# Your assignment:
Output the entries exactly as they appear. Pictures should not be included.

# Data shown:
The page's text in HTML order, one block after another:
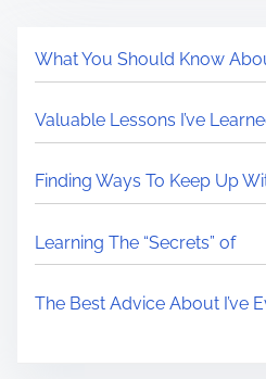
What You Should Know
Valuable Lessons I’ve
Finding Ways To Keep Up
Learning The “Secrets” of
The Best Advice About I’ve
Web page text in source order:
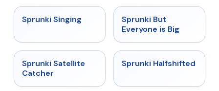
★
Sprunki Singing
Sprunki But
Everyone is Big
★ 4.4
Sprunki Satellite
Catcher
★ 4.9
Sprunki Halfshifted
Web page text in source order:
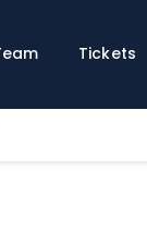
Tickets
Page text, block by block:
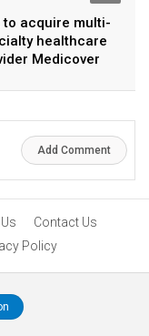
to acquire multi-
healthcare
Medicover
Add Comment
Contact Us
Policy
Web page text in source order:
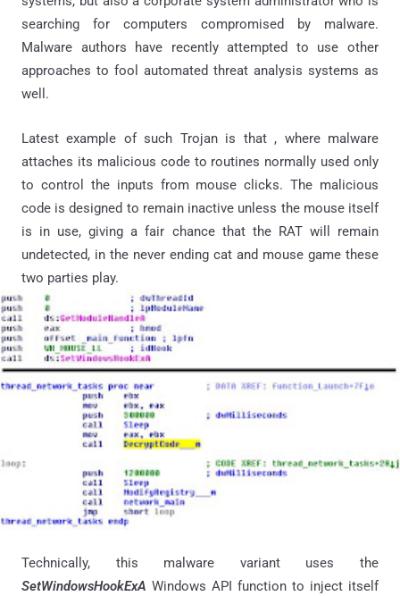
searching for computers compromised by malware.
Malware authors have recently attempted to use other
approaches to fool automated threat analysis systems as
well.
Latest example of such Trojan is that , where malware
attaches its malicious code to routines normally used only
to control the inputs from mouse clicks. The malicious
code is designed to remain inactive unless the mouse itself
is in use, giving a fair chance that the RAT will remain
undetected, in the never ending cat and mouse game these
two parties play.
Technically, this malware variant uses the
SetWindowsHookExA Windows API function to inject itself
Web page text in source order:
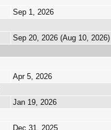
Sep 1, 2026
Sep 20, 2026 (Aug 10, 2026)
Apr 5, 2026
Jan 19, 2026
Dec 31, 2025
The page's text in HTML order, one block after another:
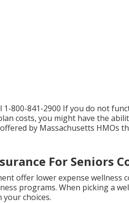
1-800-841-2900 If you do not
costs, you might have the
by Massachusetts HMOs
For Seniors
offer lower expense wellness
programs. When picking a
choices.
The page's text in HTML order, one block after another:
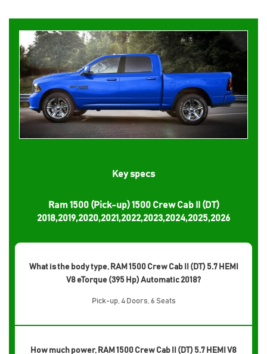
Key specs
Ram 1500 (Pick-up) 1500 Crew Cab II (DT)
2018,2019,2020,2021,2022,2023,2024,2025,2026
What is the body type, RAM 1500 Crew Cab II (DT) 5.7 HEMI
V8 eTorque (395 Hp) Automatic 2018?
Pick-up, 4 Doors, 6 Seats
How much power, RAM 1500 Crew Cab II (DT) 5.7 HEMI V8
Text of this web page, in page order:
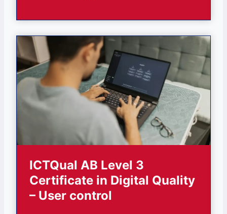
ICTQual AB Level 3
Certificate in Digital Quality
– User control
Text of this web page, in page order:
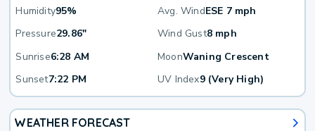
Humidity95% Avg. WindESE 7 mph
Pressure29.86" Wind Gust8 mph
Sunrise6:28 AM MoonWaning Crescent
Sunset7:22 PM UV Index9 (Very High)
WEATHER FORECAST
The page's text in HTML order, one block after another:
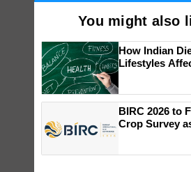
You might also
How Indian
Lifestyles
BIRC 2026 to
Crop Survey
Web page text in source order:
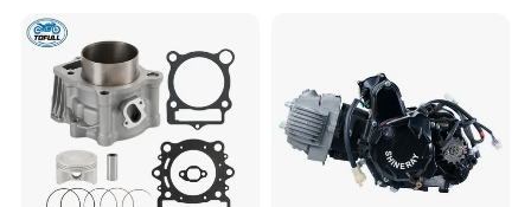
0/Xr150/XL185/XL200/Biz
100 Spare
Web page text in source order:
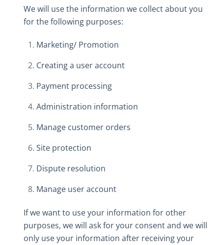
We will use the information we collect about you
for the following purposes:
Marketing/ Promotion
Creating a user account
Payment processing
Administration information
Manage customer orders
Site protection
Dispute resolution
Manage user account
If we want to use your information for other
purposes, we will ask for your consent and we will
only use your information after receiving your
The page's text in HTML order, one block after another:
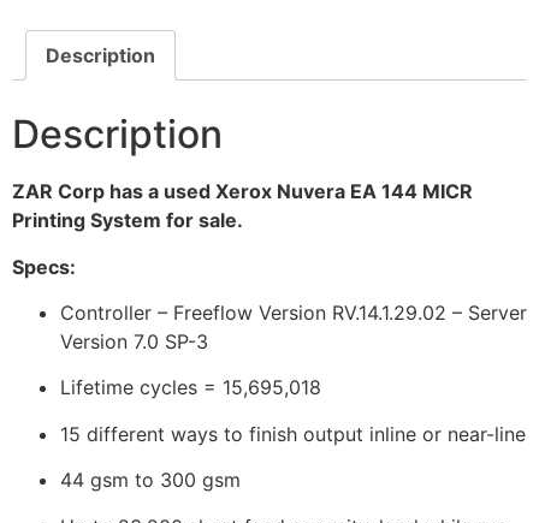
Description
Description
ZAR Corp has a used Xerox Nuvera EA 144 MICR
Printing System for sale.
Specs:
Controller – Freeflow Version RV.14.1.29.02 – Server
Version 7.0 SP-3
Lifetime cycles = 15,695,018
15 different ways to finish output inline or near-line
44 gsm to 300 gsm
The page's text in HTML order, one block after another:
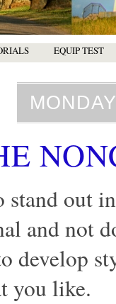
EQUIP TEST
out
and not
develop
you like.
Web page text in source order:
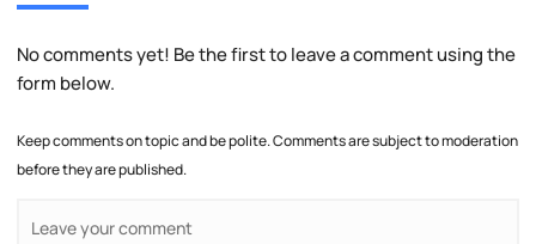
No comments yet! Be the first to leave a comment using the
form below.
Keep comments on topic and be polite. Comments are subject to moderation
before they are published.
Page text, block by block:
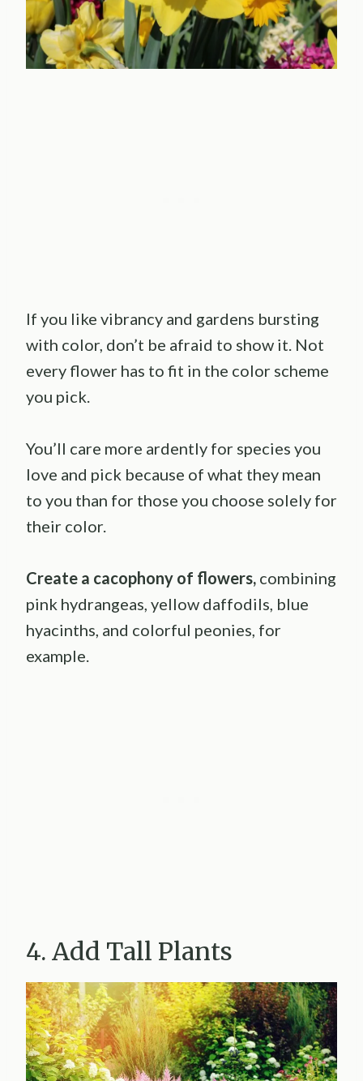
If you like vibrancy and gardens bursting
with color, don’t be afraid to show it. Not
every flower has to fit in the color scheme
you pick.
You’ll care more ardently for species you
love and pick because of what they mean
to you than for those you choose solely for
their color.
Create a cacophony of flowers, combining
pink hydrangeas, yellow daffodils, blue
hyacinths, and colorful peonies, for
example.
4. Add Tall Plants
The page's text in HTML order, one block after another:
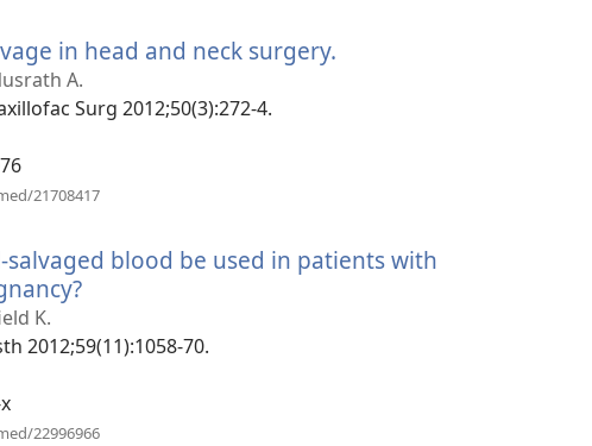
in head and neck surgery.
A.
Surg 2012;50(3):272-4.
21708417
blood be used in patients with
K.
2012;59(11):1058-70.
22996966
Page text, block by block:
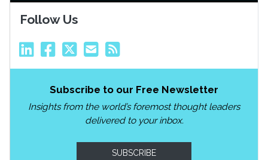
Follow Us
Subscribe to our Free Newsletter
Insights from the world’s foremost thought leaders
delivered to your inbox.
SUBSCRIBE
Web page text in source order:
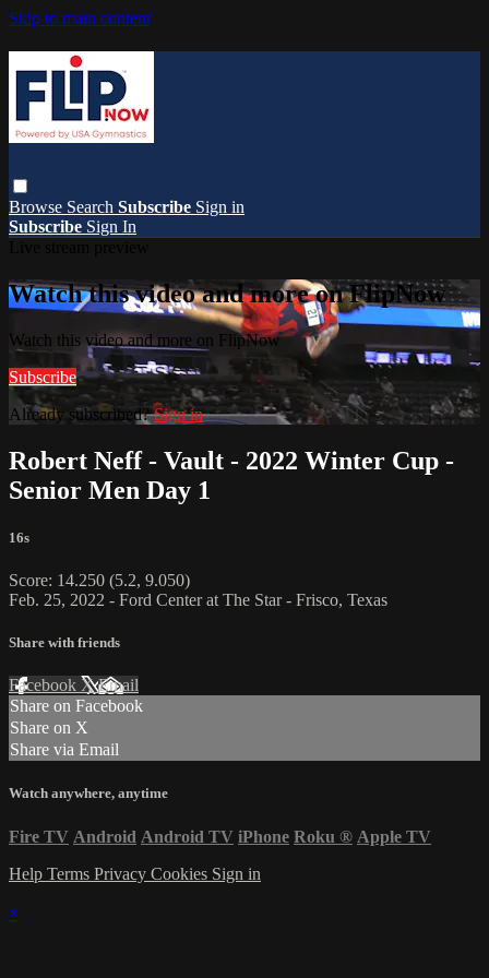
Skip to main content
Browse Search Subscribe Sign in
Subscribe Sign In
Watch this video and more on FlipNow
Watch this video and more on FlipNow
Subscribe
Already subscribed?Sign in
Robert Neff - Vault - 2022 Winter Cup -
Senior Men Day 1
16s
Score: 14.250 (5.2, 9.050)
Feb. 25, 2022 - Ford Center at The Star - Frisco, Texas
Share with friends
Facebook XEmail
Share on Facebook
Share on X
Share via Email
Watch anywhere, anytime
Fire TV Android Android TV iPhone Roku ® Apple TV
Help Terms Privacy Cookies Sign in
×
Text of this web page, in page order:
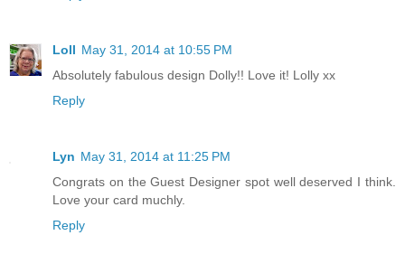
Loll May 31, 2014 at 10:55 PM
Absolutely fabulous design Dolly!! Love it! Lolly xx
Reply
Lyn May 31, 2014 at 11:25 PM
Congrats on the Guest Designer spot well deserved I think.
Love your card muchly.
Reply
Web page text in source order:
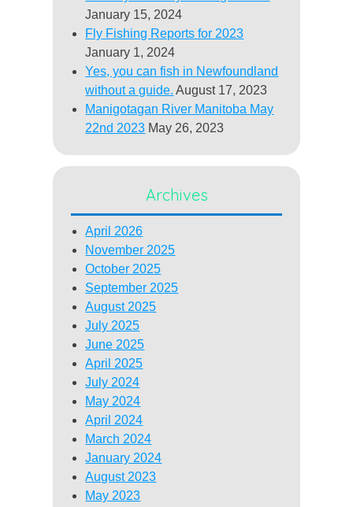
January 15, 2024
Fly Fishing Reports for 2023
January 1, 2024
Yes, you can fish in Newfoundland
without a guide. August 17, 2023
Manigotagan River Manitoba May
22nd 2023 May 26, 2023
Archives
April 2026
November 2025
October 2025
September 2025
August 2025
July 2025
June 2025
April 2025
July 2024
May 2024
April 2024
March 2024
January 2024
August 2023
May 2023
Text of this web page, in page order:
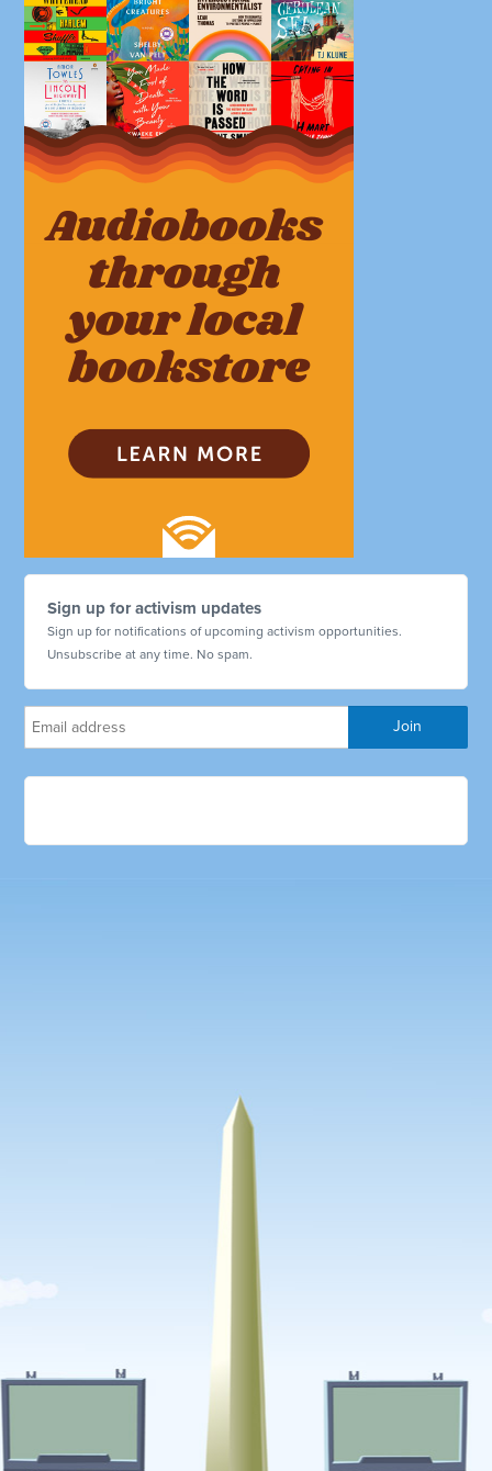
Sign up for activism updates
Sign up for notifications of upcoming activism opportunities.
Unsubscribe at any time. No spam.
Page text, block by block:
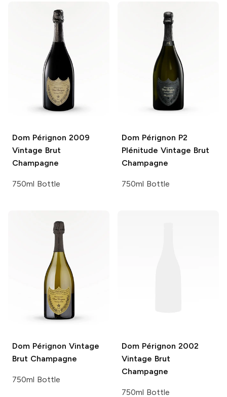
Dom Pérignon 2009
Vintage Brut
Champagne
750ml Bottle
Dom Pérignon P2
Plénitude Vintage Brut
Champagne
750ml Bottle
Dom Pérignon Vintage
Brut Champagne
750ml Bottle
Dom Pérignon 2002
Vintage Brut
Champagne
750ml Bottle
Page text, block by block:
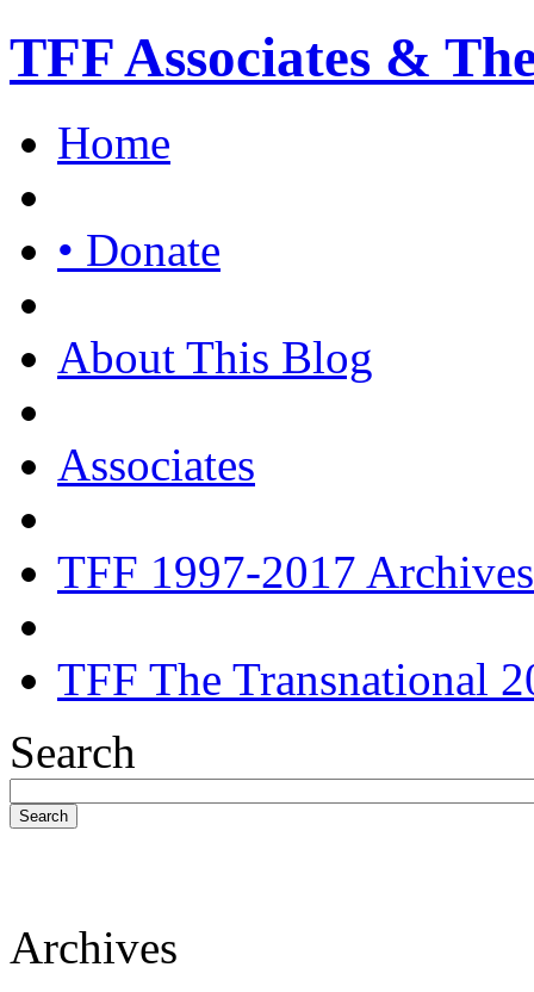
TFF Associates &
Home
• Donate
About This Blog
Associates
TFF 1997-2017 Archives
TFF The Transnational
Search
Search
Archives
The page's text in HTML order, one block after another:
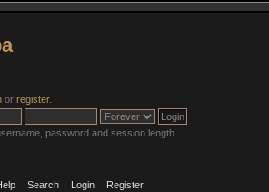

# Written answer:
The page's text in HTML order, one block after another:
What You Should Know
Valuable Lessons I’ve
Finding Ways To Keep Up
Learning The “Secrets” of
The Best Advice About I’ve
Web page text in source order:
★
Sprunki Singing
Sprunki But
Everyone is Big
★ 4.4
Sprunki Satellite
Catcher
★ 4.9
Sprunki Halfshifted
Web page text in source order:
Tickets
Page text, block by block:
to acquire multi-
healthcare
Medicover
Add Comment
Contact Us
Policy
Web page text in source order:
searching for computers compromised by malware.
Malware authors have recently attempted to use other
approaches to fool automated threat analysis systems as
well.
Latest example of such Trojan is that , where malware
attaches its malicious code to routines normally used only
to control the inputs from mouse clicks. The malicious
code is designed to remain inactive unless the mouse itself
is in use, giving a fair chance that the RAT will remain
undetected, in the never ending cat and mouse game these
two parties play.
Technically, this malware variant uses the
SetWindowsHookExA Windows API function to inject itself
Web page text in source order:
Sep 1, 2026
Sep 20, 2026 (Aug 10, 2026)
Apr 5, 2026
Jan 19, 2026
Dec 31, 2025
The page's text in HTML order, one block after another:
1-800-841-2900 If you do not
costs, you might have the
by Massachusetts HMOs
For Seniors
offer lower expense wellness
programs. When picking a
choices.
The page's text in HTML order, one block after another:
Key specs
Ram 1500 (Pick-up) 1500 Crew Cab II (DT)
2018,2019,2020,2021,2022,2023,2024,2025,2026
What is the body type, RAM 1500 Crew Cab II (DT) 5.7 HEMI
V8 eTorque (395 Hp) Automatic 2018?
Pick-up, 4 Doors, 6 Seats
How much power, RAM 1500 Crew Cab II (DT) 5.7 HEMI V8
Text of this web page, in page order:
ICTQual AB Level 3
Certificate in Digital Quality
– User control
Text of this web page, in page order:
Humidity95% Avg. WindESE 7 mph
Pressure29.86" Wind Gust8 mph
Sunrise6:28 AM MoonWaning Crescent
Sunset7:22 PM UV Index9 (Very High)
WEATHER FORECAST
The page's text in HTML order, one block after another:
You might also
How Indian
Lifestyles
BIRC 2026 to
Crop Survey
Web page text in source order:
0/Xr150/XL185/XL200/Biz
100 Spare
Web page text in source order:
We will use the information we collect about you
for the following purposes:
Marketing/ Promotion
Creating a user account
Payment processing
Administration information
Manage customer orders
Site protection
Dispute resolution
Manage user account
If we want to use your information for other
purposes, we will ask for your consent and we will
only use your information after receiving your
The page's text in HTML order, one block after another:
Description
Description
ZAR Corp has a used Xerox Nuvera EA 144 MICR
Printing System for sale.
Specs:
Controller – Freeflow Version RV.14.1.29.02 – Server
Version 7.0 SP-3
Lifetime cycles = 15,695,018
15 different ways to finish output inline or near-line
44 gsm to 300 gsm
The page's text in HTML order, one block after another:
EQUIP TEST
out
and not
develop
you like.
Web page text in source order:
No comments yet! Be the first to leave a comment using the
form below.
Keep comments on topic and be polite. Comments are subject to moderation
before they are published.
Page text, block by block:
If you like vibrancy and gardens bursting
with color, don’t be afraid to show it. Not
every flower has to fit in the color scheme
you pick.
You’ll care more ardently for species you
love and pick because of what they mean
to you than for those you choose solely for
their color.
Create a cacophony of flowers, combining
pink hydrangeas, yellow daffodils, blue
hyacinths, and colorful peonies, for
example.
4. Add Tall Plants
The page's text in HTML order, one block after another:
in head and neck surgery.
A.
Surg 2012;50(3):272-4.
21708417
blood be used in patients with
K.
2012;59(11):1058-70.
22996966
Page text, block by block:
Follow Us
Subscribe to our Free Newsletter
Insights from the world’s foremost thought leaders
delivered to your inbox.
SUBSCRIBE
Web page text in source order:
Skip to main content
Browse Search Subscribe Sign in
Subscribe Sign In
Watch this video and more on FlipNow
Watch this video and more on FlipNow
Subscribe
Already subscribed?Sign in
Robert Neff - Vault - 2022 Winter Cup -
Senior Men Day 1
16s
Score: 14.250 (5.2, 9.050)
Feb. 25, 2022 - Ford Center at The Star - Frisco, Texas
Share with friends
Facebook XEmail
Share on Facebook
Share on X
Share via Email
Watch anywhere, anytime
Fire TV Android Android TV iPhone Roku ® Apple TV
Help Terms Privacy Cookies Sign in
×
Text of this web page, in page order:
Loll May 31, 2014 at 10:55 PM
Absolutely fabulous design Dolly!! Love it! Lolly xx
Reply
Lyn May 31, 2014 at 11:25 PM
Congrats on the Guest Designer spot well deserved I think.
Love your card muchly.
Reply
Web page text in source order:
January 15, 2024
Fly Fishing Reports for 2023
January 1, 2024
Yes, you can fish in Newfoundland
without a guide. August 17, 2023
Manigotagan River Manitoba May
22nd 2023 May 26, 2023
Archives
April 2026
November 2025
October 2025
September 2025
August 2025
July 2025
June 2025
April 2025
July 2024
May 2024
April 2024
March 2024
January 2024
August 2023
May 2023
Text of this web page, in page order:
Sign up for activism updates
Sign up for notifications of upcoming activism opportunities.
Unsubscribe at any time. No spam.
Page text, block by block:
Dom Pérignon 2009
Vintage Brut
Champagne
750ml Bottle
Dom Pérignon P2
Plénitude Vintage Brut
Champagne
750ml Bottle
Dom Pérignon Vintage
Brut Champagne
750ml Bottle
Dom Pérignon 2002
Vintage Brut
Champagne
750ml Bottle
Page text, block by block:
TFF Associates &
Home
• Donate
About This Blog
Associates
TFF 1997-2017 Archives
TFF The Transnational
Search
Search
Archives
The page's text in HTML order, one block after another:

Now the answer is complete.